Edge TPU inferencing overview

To execute a model on the Edge TPU, you first need a TensorFlow Lite model that's compiled for the Edge TPU. You can then perform an inference in a few different ways:

  • Use the TensorFlow Lite C++ API:

    In order for the TensorFlow Lite Interpreter to execute your model on the Edge TPU, you need to make a few changes to your code using APIs from our edgetpu.h file. Essentially, you just need to register the Edge TPU device as an external context for the interpreter.

    For details, read Run inference with TensorFlow Lite in C++.
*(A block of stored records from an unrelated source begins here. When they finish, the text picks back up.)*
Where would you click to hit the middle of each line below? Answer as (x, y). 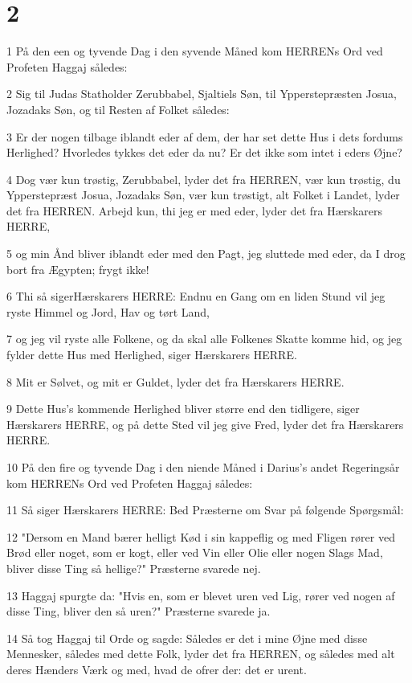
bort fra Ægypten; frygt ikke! (78, 269)
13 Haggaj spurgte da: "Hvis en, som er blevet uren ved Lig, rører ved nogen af (201, 595)
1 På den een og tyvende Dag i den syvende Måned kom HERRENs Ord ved (195, 51)
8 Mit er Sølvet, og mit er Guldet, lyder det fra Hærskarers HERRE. (175, 381)
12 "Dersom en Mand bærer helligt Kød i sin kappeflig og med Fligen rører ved (201, 536)
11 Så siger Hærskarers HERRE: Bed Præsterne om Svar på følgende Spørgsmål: (205, 510)
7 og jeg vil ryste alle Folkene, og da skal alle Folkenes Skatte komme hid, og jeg (204, 339)
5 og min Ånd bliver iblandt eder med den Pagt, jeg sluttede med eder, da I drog (206, 254)
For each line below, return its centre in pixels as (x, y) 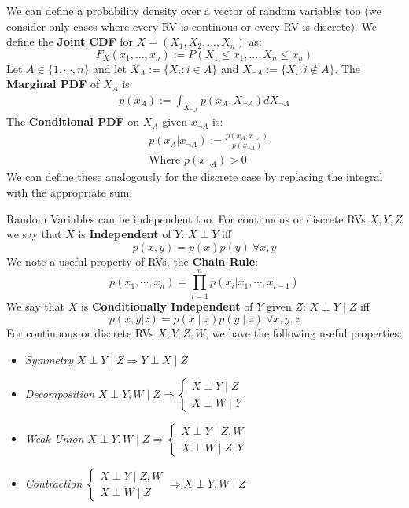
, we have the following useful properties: (304, 333)
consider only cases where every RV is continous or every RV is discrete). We (192, 26)
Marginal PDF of (53, 84)
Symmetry (49, 359)
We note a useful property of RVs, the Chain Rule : (133, 261)
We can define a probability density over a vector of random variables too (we (194, 10)
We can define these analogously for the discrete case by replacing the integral (195, 177)
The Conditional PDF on (73, 121)
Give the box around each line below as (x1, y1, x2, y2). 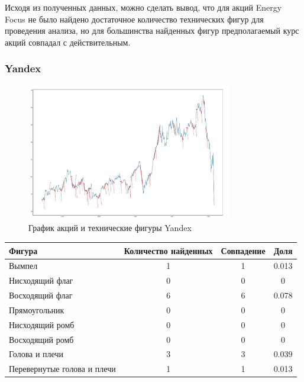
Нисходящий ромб (9, 318, 75, 330)
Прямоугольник (9, 303, 64, 316)
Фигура (9, 244, 38, 256)
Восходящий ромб (9, 333, 74, 345)
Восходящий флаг (9, 289, 73, 301)
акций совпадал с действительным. (5, 36, 131, 48)
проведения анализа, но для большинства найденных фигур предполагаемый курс (5, 24, 299, 37)
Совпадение (221, 244, 266, 256)
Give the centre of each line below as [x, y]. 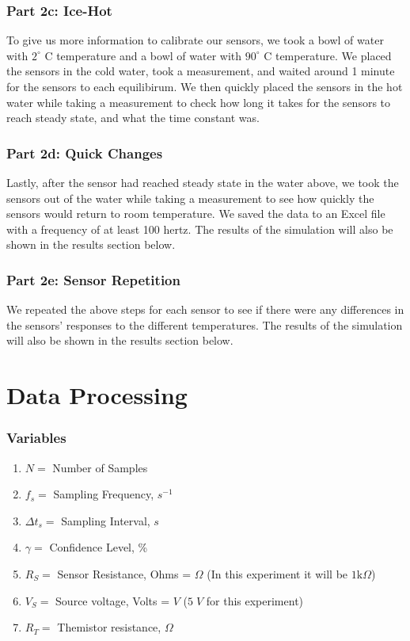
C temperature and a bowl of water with [143, 55]
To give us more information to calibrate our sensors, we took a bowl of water [195, 40]
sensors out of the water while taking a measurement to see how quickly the [190, 198]
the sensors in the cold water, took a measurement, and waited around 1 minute [201, 71]
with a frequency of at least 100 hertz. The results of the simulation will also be [200, 229]
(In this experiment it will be [277, 573]
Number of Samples [100, 467]
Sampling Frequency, [104, 494]

  • Use the TensorFlow Lite Python API:

    Similar to C++, your TensorFlow Lite Interpreter in Python requires a simple modification so that it can execute the model on the Edge TPU. In the TensorFlow Lite Python API, this mechanism is called a delegate.

    For details, read Run inference with TensorFlow Lite in Python.

  • Use the Edge TPU Python API:

    This is a Python library for the Edge TPU that we built atop the TensorFlow Lite APIs so you can more easily perform inferences and on-device transfer-learning. This API is great if you don't have experience with the TensorFlow Lite API and you want to perform image classification or object detection, or if you want to accelerate transfer-learning with the Edge TPU.

    For details, read the Edge TPU Python API overview.